A projection will usually store its data in several views. Each individual view represents a facet of the cached data. Map-views (in CqrsLib.MapView) serve to map the current state of a resource to its identifier, many-to-many-views (in CqrsLib.ManyToManyView) represent many-to-many relationships, and son on.

It is even possible to create raw views using SQL.

When it receives a batch of events to process, a projection will:

  • Start a new SQL transaction to avoid having multiple RunOrg processes clobber the projection's contents.
  • Read the current vector clock and discard any events before that vector clock, to avoid race conditions causing an event to be processed twice.
  • Ask the model to handle the events, which consists in updating the individual views (as in FormLib.View.info). This will cause the views to run SQL queries against the database. The events are provided in order of creation.
  • Update the vector clock to encompass all processed events.
  • Commit the transaction.

Due to the polling approach, there may be a two-second delay between the creation of an event and its processing. However, despite its latency, the event processing pipeline has a high throughput (several thousands of events per second, on typical hardware).

A read request

Because of the event processing latency, it is possible for a read request to return 404 Not Found if it was sent right after the creation request. This is a very annoying race condition.

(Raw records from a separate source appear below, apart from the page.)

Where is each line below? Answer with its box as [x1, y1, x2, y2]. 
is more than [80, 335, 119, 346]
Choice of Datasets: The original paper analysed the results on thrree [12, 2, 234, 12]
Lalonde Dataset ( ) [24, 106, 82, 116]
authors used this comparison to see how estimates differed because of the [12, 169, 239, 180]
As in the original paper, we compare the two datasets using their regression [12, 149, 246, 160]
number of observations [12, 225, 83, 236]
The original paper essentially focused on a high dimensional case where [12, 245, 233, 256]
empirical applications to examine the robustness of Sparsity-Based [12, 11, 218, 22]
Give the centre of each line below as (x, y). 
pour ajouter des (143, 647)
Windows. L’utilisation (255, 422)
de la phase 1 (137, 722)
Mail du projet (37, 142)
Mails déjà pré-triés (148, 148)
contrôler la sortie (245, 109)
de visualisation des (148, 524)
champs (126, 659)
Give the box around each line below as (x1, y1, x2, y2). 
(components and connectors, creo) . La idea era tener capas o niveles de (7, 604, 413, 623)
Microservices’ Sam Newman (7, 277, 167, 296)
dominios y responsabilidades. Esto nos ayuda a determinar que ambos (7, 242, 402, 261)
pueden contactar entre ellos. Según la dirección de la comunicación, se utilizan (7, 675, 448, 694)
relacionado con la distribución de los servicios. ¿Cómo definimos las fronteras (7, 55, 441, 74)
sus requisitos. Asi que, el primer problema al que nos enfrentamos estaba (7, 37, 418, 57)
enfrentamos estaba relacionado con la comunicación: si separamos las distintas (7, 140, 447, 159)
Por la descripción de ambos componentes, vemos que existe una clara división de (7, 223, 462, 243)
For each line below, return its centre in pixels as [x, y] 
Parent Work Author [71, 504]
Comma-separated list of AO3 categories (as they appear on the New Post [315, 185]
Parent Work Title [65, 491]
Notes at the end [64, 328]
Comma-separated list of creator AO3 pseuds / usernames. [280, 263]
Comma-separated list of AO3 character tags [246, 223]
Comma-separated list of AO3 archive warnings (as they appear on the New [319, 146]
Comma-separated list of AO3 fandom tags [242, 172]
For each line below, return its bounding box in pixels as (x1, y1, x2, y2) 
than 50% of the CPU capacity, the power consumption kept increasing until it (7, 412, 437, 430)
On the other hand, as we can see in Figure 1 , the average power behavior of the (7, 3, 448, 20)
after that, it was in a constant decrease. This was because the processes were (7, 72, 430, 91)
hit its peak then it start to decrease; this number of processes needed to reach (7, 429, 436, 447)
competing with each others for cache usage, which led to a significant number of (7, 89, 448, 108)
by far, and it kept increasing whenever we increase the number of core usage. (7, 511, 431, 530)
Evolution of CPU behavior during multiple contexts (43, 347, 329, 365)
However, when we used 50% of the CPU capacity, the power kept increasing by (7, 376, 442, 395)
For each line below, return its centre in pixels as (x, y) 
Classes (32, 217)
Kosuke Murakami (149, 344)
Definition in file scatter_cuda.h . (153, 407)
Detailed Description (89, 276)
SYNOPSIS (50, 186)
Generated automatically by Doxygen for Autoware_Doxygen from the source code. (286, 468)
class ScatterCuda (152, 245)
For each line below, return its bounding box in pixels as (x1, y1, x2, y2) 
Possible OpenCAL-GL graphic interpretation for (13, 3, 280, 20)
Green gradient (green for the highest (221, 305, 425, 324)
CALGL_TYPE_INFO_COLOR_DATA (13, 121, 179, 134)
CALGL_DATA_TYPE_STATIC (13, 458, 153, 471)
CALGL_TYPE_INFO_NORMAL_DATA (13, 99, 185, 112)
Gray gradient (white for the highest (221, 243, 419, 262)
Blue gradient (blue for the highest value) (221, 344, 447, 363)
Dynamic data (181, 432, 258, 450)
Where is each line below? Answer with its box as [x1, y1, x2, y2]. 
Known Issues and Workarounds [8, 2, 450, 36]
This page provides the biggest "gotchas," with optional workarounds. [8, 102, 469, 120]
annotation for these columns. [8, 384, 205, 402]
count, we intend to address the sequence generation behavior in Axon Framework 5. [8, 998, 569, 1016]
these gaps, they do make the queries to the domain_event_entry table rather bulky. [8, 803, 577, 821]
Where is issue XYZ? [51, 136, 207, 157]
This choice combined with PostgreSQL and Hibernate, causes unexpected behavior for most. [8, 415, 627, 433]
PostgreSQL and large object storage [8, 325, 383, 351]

Traditional APIs (and most models based on SQL) will prevent this race condition by having the creation request block until the state has been updated. For performance reasons (not all clients need to wait), RunOrg uses a different approach.

As with all command requests, the creation request will have returned the vector clock representing the event that was appended. It will look like: [[5,355]], or the 355th event in the 5th stream. This can be used to avoid the race condition by forcing the synchronization.

In effect, this causes the read request to block until the state has been updated.

So, the client sends a request that looks like:

GET /db/01234567890/forms/12312312312?as=09876543210&at=[[5,355]]
Authorizaton: RUNORG token=WZmu32ivB25

Everything, from the HTTPD layer down to the endpoint, happens exactly as before. The only difference is that the endpoint will perform a model query.

Model queries

Queries are read-only operations, which access only the views maintained by the projections. In effect, a model query just reads data from one or more views. In this example, the executed query is FormLib.Queries.get, and it is a thin wrapper around Cqrs.MapView.get over the correct view.

Remember the at parameter used for synchronization ? The corresponding vector clock was added to the context when the request was parsed. All views will read the vector clock from the context, and wait for the projection to reach that clock (using CqrsLib.Projection.wait).

RunOrg will only wait for a short while (about 30 seconds) before giving up: if the projection has not caught up with the event streams by then, something must have gone terribly wrong (such as the projection being drowned in too many events, or a critical issue preventing events from being processed). In either case, an aptly named [LeftBehind] exception is raised, causing an HTTP 500 Internal Server Error and releasing any resources allocated for the request.

Once the synchronization has ended, the view performs an SQL request to retrieve the data, unserializes it to the expected OCaml data type, and returns it to the model.